Church of the Covenant
Boston, MA
2000

LENT PROJECT CHALLENGED PARISHIONERS

Rev. Richard Spalding of the Church of the Covenant in Back Bay says his congregation of 250 takes pride in fresh ways of thinking. Still, nobody really knew what they were in for when flamboyant artist Michael Dowling was asked to lead them in development of a public installation for the observance of Lent.

"Someone in the congregation suggested we should bring in photographs and clippings and do a collage," says Dowling. "I said, `Well, that's an arts and crafts project. Do we want to do that or do we want to make a piece about transcendence?' They did, but I'm speaking the language of art and they are speaking another language. So part of it was we had to learn a language together first, and then speak in that language as a community. Dowling, best known for his annual Medicine Wheel installation at the Boston Cyclorama to honor AIDS victims, rarely does anything small. The final plan involved many new experiences unusual to church members, such as a fire pit on Newbury Street where members of the congregation brought tree branches to be blackened and later covered with gold leaf, and performance art-like services where a gilded tree was carried through the church aisle on Ash Wednesday and hung above the altar.

"We think of people on the receiving end of art as being an audience," says Spalding, "and mostly I think the job description of an audience is to be pretty passive. Well, a congregation is not an audience, they are participants. So that's what links it to performance art. Everything we did was designed to grab people by the lapel and pull them in. We knew there would be a certain amount of resistance, and there were a few angry people for a while, but their anger ended up blossoming into a much larger conversation, a lot of it happening through e-mails between everybody."

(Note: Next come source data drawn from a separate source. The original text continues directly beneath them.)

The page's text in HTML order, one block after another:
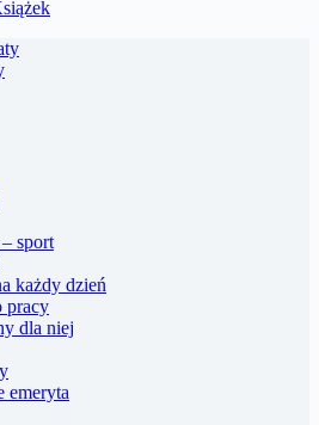
sport
każdy dzień
pracy
dla niej
emeryta
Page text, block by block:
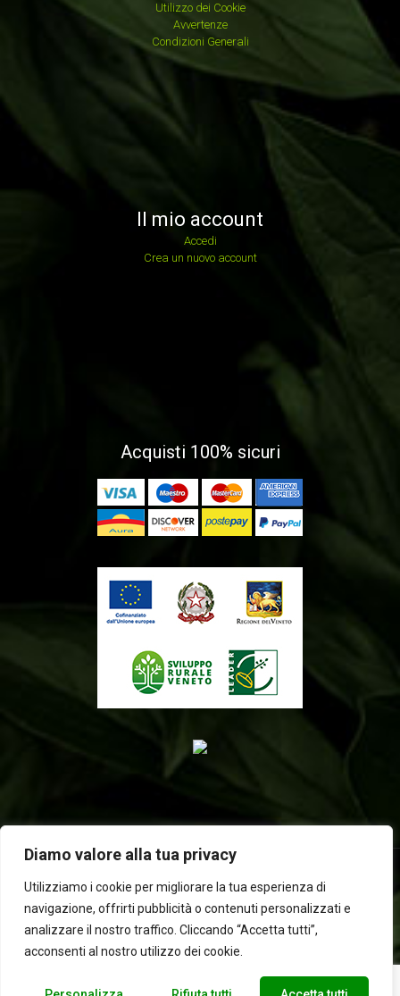
Diamo valore alla tua privacy
Utilizziamo i cookie per migliorare la tua esperienza di
navigazione, offrirti pubblicità o contenuti personalizzati e
analizzare il nostro traffico. Cliccando “Accetta tutti”,
acconsenti al nostro utilizzo dei cookie.
Utilizzo dei Cookie
Avvertenze
Condizioni Generali
Il mio account
Accedi
Crea un nuovo account
Acquisti 100% sicuri
2025 © Laboratorio d'erbe Sauro - P.IVA 05049760233. Tutti i
diritti riservati | Designed by
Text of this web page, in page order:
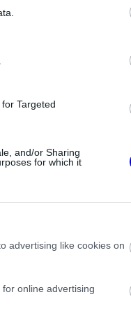
Targeted
and/or Sharing
for which it
advertising like cookies on
online advertising
az Aston Martinnal
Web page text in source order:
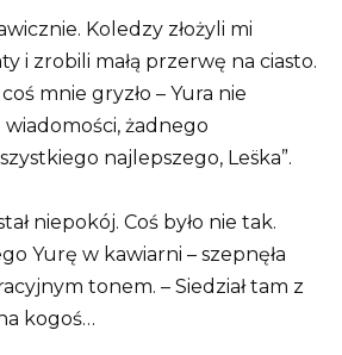
Koledzy złożyli mi
i zrobili małą przerwę na ciasto.
mnie gryzło – Yura nie
wiadomości, żadnego
najlepszego, Les̈ka”.
niepokój. Coś było nie tak.
Yurę w kawiarni – szepnęła
tonem. – Siedział tam z
kogoś…

Church members all participated in bringing the branches for Lent, and about 65 volunteers spent long hours varnishing the branches and then covering them with the tissue-paper-thin sheets of gold leaf. The branches were eventually hung in the doorway of the church.

"It was a 36-hour vigil that started at noon on Good Friday and ended at midnight on Easter morning," says Dowling. "We invited people to live in the church during the period to do the work of transforming the branches into golden boughs. They had to all be painted twice, then varnished, then the leaf was put on. One parishoner who was blind tied filaments on the branches. Fourteen people ended up sleeping in the church. It became like this physical meditation. It was very magical."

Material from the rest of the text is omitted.